Wednesday, November 01, 2006

Schizohedron Bullet Points! for 11/1/06

  • WFMU RECORD FAIR BECKONS: Much like last year, I am lending a hand at the WFMU Record and Tape Fair, which should be a beacon of crate-digging and impulse buying for all fans of obscure vinyl and music oddities. All proceeds from table rental, admission, and sales from the cheapo record and FMU swag tables directly and 100% benefit the freeform station of the nation, WFMU 91.1. Get on out there and support one of the last places on the dial where noncommercial radio is still practiced and the wonder of the medium still holds sway.
  • DICKED OUT OF A DOLLAR: Lovely for my bank to charge me a dollar for an unplanned use of a nonnetwork ATM, which by coincidence is more than I earned in interest on my checking account last month. I called the branch to try and get it revoked, but the assistant manager claimed that they were powerless to strike the charge barring mechanical failure of the nearest network ATM forcing me to another bank. I will move up the ladder and write them a note on their website, once my blood cools, to see if they will listen to calm reason. I can only imagine they spend considerably more than a buck a head to attract, sign up, and retain new depositors. Can't say I'll ever use any of their other financial services, though, regardless of whether my apostasy is forgiven.
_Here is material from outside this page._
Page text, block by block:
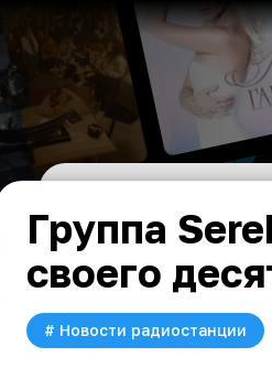
Группа
своего
# Новости радиостанции

Yeah, maybe it's just a buck, but to them it's a rounding error and a fraction of the budget they allot for lobby candy for the tots . . . and why should I be a sheep and let them take it without a fight?
  • TREASURE THIS TREASURY: Now, you want a satisfying financial experience — and no less, from a Federal Government website? Hit up the TreasuryDirect portal. The Treasury has been selling bonds online for some time, but until recently I hadn't seen their redesigned site. It is an attractive, easily navigable, ultra-secure interface through which you can handle all of your Federal fixed-income transactions. It is now as simple to buy the regularly auctioned Treasury bonds, bills, and notes, and the more traditional savings bonds, as it is to buy goodies from Even more usefully, one can send paper bonds in for book-entry conversion, in my case saving me the effort of redeeming a bunch of savings bonds over the next few years . . . and also sparing me contact with the chiseling schmucks at my bank each time one comes due.
  • HOCKEY SHOCKER: For the first time since around 1983, and only the second time in my life, I am going to a hockey game! My friend Jen sent up a signal flare for interest in an upcoming New Jersey Devils game, and she got quite a response, including yours truly. With the collapse of the Jets franchise, the mighty Felix hasn't been buying his father's season tickets, one of which I would occasionally grab if available . . . so my attendance at fall and winter sporting events has dropped to nil. The only remaining decision is whether I will be stomped for wearing my San Jose Sharks CHAINSAW jersey to the rink. I could always bring along a chainsaw in case anyone gets saucy. . . .
  • POKER OCTOBER SURPRISE: Just when my faith in my poker abilities was beginning to waver, in the midst of a choppy late summer track record at the usual game, I was proud to rack up an October of straight wins. Of particular notice was a sweet win at the Showboat — a trip report that deserves a post here — that indicated to me I can still swim in the casino poker pool. I made many good reads at the local game that saved me money and that I would not have made a year ago. I consider our game to be of above-average skill, so when I — by no means the best player at that table — am able to string Ws across the month, I feel like I have actually learned just a little more about this crazy game.
  • IF YOU BAN IT, THEY WILL COME: In a cowardly parliamentary trick, Congress tacked an anti–Internet gambling rider onto a safe ports act, which passed and was subsequently signed by Dear Leader on — fitting in the eyes of its critics — Friday, Oct. 13. I was never a dedicated or deep online poker player in the 6 months that I navigated the felt seas of the Full Tilt shark lagoon, barely clearing any of the incentive bonus with my low-limit and sporadic play. I yanked my funds months ago for the July Vegas trip and never reloaded. I barely thought about playing online until this push by the Congressional morality class over the late summer. Now that the mode of funding a poker account has been criminalized, I do think about playing, and somewhat miss it. So what has happened is exactly what transpired with the passage of the Volstead Act: Outlaw something, and folks will get curious about it. A piece in today's Wall Street Journal indicated that players are already sniffing about for ways around the funding ban. So are some of the guys in my game. I guarantee that if I rented the shuttered store across the street from my building, painted over the windows, bought three poker tables, hired and trained dealers, iced and greased the local cops and Mob, and put the word out, I could run games 7 nights a week with a waiting list out the door. To Congress I say, as we sarcastically say to the table sucker when he or she hits well: Nice hand.